Visitors fall in love with counselors? You think too much. .........

This is a real case of a friend of mine who is a psychological counselor. The following is his account:

This is a special visitor.

Call her Li for the time being.

Where is Harriet?

Beautiful, upright, quiet, well dressed, elegant in speech and elegant in manners. .......

It's the kind of girl that ordinary people will like immediately.

Li said that she came to solve the problem of singles, and she was still single in her thirties, so she was worried.

"You can definitely solve my problem. You are very professional at first glance. "

Li's comments made me feel a little narcissistic. Looking at this beautiful little white rabbit and her trusting eyes, a desire to save her came from my heart.

I noticed my anti-empathy, and a floating rise of attention told me that this anti-empathy feeling was very important, and maybe there was something the visitor wanted to express.

The following interviews seemed to be very pleasant, and Li showed extraordinary trust and obedience to me.

Once I was scolded by my boss for something at work, and she called me directly and cried.

Another time, she was drunk and fell on the street, and she also called me directly to ask me to pick her up.

These are beyond our agreement. We don't develop any relationship with consultants except consultation, and we don't contact outside the consultation room.

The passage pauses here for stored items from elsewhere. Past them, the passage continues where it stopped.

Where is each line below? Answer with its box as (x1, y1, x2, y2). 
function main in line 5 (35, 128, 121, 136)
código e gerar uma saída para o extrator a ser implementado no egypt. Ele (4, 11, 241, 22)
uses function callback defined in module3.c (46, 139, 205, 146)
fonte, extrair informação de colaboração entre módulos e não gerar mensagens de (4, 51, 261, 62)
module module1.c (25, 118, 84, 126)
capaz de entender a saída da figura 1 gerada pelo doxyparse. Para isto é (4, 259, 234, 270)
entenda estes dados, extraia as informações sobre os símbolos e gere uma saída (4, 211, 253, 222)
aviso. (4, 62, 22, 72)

But the point is, while I am afraid of these consultation settings, I secretly hope that Li Lai will ask me for help.

I found myself in an inexplicable emotional atmosphere: I fell in love with Li? Li is in love with me?

I was very surprised to realize this feeling. The psychological counselor's well-trained professional habit made me immediately start self-analysis: Is it my own emotion? Or the emotion under our interaction?

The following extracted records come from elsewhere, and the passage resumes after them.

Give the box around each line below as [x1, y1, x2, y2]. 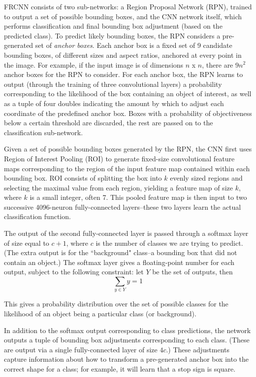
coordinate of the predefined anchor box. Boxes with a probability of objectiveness [4, 108, 252, 118]
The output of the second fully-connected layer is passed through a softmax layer [4, 228, 249, 238]
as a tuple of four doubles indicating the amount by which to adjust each [4, 98, 224, 108]
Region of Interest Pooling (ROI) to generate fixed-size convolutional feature [4, 153, 235, 163]
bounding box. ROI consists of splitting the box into [4, 173, 162, 183]
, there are [202, 59, 233, 70]
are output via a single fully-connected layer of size [4, 344, 158, 354]
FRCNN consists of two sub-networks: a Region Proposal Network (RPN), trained [4, 1, 252, 11]

However, I often get lost in self-analysis when consulting, and I can't concentrate on understanding some information brought by visitors.

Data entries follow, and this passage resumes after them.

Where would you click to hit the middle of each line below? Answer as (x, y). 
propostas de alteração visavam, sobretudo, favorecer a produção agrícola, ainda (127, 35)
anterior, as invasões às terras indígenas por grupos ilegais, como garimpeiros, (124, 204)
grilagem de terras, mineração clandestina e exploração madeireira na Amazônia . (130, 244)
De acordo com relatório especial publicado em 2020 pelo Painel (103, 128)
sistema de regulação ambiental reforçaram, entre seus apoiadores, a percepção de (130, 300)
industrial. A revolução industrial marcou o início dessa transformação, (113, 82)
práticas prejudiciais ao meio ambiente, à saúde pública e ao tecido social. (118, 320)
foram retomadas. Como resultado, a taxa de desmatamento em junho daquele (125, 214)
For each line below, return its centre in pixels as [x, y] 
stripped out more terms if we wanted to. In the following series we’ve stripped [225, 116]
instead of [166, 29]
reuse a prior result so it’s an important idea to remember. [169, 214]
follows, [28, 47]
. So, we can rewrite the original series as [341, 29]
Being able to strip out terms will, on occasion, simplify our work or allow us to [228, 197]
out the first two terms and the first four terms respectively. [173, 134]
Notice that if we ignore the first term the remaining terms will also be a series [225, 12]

Sally seems to have more and more hints and behaviors. She made it clear that she likes talking to me very much.

Even if I can find someone like me, I must be the luckiest woman in the world in my life, and so on.

Although I am cautious in my contact with her, I try to keep my boundaries, pretend not to understand her suggestive language, and sometimes even silently endure her explicit teasing.

I feel more and more that my emotional reaction has developed from narcissism and pleasure to fear and irritability.

Until one day, I finally decided to face this dilemma. At an appropriate opportunity, I told her without criticism: I have a feeling that you are flirting with me.

Ah! Li seemed to feel exposed, suddenly panicked and lost his former high spirits.

Next, it seems that the consultation can't go on, and Li's interest is dull and sometimes groggy.

You see, my friend told me that the consultation could not go on, so I had to refer it to you. After all, it is easier for same-sex people to discuss her relationship with men, and there is no need to worry about ruining it.

Sure enough, when Li and I explored ourselves together, Li's reaction was much more rational.

She's reluctant to talk about her recurring relationship patterns,

In the face of the men she loves, especially the powerful men, she always shows her charming side and makes them fall in love with her. If this move doesn't work, she will feel completely defeated, unattractive and not interested in going on.

This is a relational model.

Relationship mode is a continuous interpersonal interaction mode and a fixed behavioral thinking mode of connecting with others.

It is also an internalized object relationship.

Therefore, for Li Lai, it's not that she fell in love with a counselor, it's just a common pattern of her love relationship.

Because all human motives are related to sex. The pattern of individual particularity relationship reveals the dominant ideas related to individuals. Therefore, contemporary counseling theory is open to sexual images in counseling.

In the consultation, if the visitors constantly show sexual attraction to the consultants, there will be the following reasons:

1, logo or reverse logo

You may agree with a strong mother who has the same sexual pattern as yourself, or you may just the opposite.

I have a neighbor whose mother was a famous romantic when she was young. When things are scarce, her mother can always get what others don't have by virtue of her beauty. Although her honest father was angry, he was forced to turn a blind eye to her mother's actions because he was unable to support his family. When their brothers and sisters grow up, they are always ashamed to hear the gossip of their neighbors. When they were young, the neighbor hated what his mother did and vowed that they would never behave like her when they grew up. However, with the passage of time, this neighbor had to find it difficult to do things. Like her mother, she did something beyond the bottom line for the benefit.

2. Visitors subconsciously think that power is unique to men, so they must be sexually attracted to men in order to share their rights with men.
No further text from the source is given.